## Description of the task
Nothing but the lines from the one with "intervengono. [6, 173, 64, 188]" through the final line of the listing should appear in the answer, each copied exactly.

++++++++++++++++++++

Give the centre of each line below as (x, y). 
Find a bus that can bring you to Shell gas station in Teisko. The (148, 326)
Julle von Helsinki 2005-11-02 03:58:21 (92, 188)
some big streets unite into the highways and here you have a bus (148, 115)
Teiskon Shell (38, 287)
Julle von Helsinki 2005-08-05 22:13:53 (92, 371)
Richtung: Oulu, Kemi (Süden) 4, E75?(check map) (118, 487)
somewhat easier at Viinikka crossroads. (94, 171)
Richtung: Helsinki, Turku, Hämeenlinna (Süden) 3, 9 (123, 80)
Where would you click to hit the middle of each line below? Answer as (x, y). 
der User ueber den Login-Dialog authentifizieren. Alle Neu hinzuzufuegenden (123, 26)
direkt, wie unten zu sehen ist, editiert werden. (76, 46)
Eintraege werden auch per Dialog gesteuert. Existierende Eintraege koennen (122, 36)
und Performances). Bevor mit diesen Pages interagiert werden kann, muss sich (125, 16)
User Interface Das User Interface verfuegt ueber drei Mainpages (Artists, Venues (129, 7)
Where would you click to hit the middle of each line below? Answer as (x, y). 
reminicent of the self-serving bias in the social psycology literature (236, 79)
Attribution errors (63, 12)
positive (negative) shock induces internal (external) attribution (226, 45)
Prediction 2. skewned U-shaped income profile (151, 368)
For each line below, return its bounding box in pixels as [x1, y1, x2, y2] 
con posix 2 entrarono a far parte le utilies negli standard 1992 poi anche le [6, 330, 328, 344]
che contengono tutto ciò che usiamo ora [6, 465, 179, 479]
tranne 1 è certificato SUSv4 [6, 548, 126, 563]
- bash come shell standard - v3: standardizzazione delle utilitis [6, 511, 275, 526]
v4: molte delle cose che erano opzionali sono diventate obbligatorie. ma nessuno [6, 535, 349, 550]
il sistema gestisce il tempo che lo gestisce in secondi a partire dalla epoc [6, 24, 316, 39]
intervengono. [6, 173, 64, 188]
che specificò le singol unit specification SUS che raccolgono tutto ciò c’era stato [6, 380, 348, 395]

++++++++++++++++++++

## Task solution
intervengono. [6, 173, 64, 188]
che specificò le singol unit specification SUS che raccolgono tutto ciò c’era stato [6, 380, 348, 395]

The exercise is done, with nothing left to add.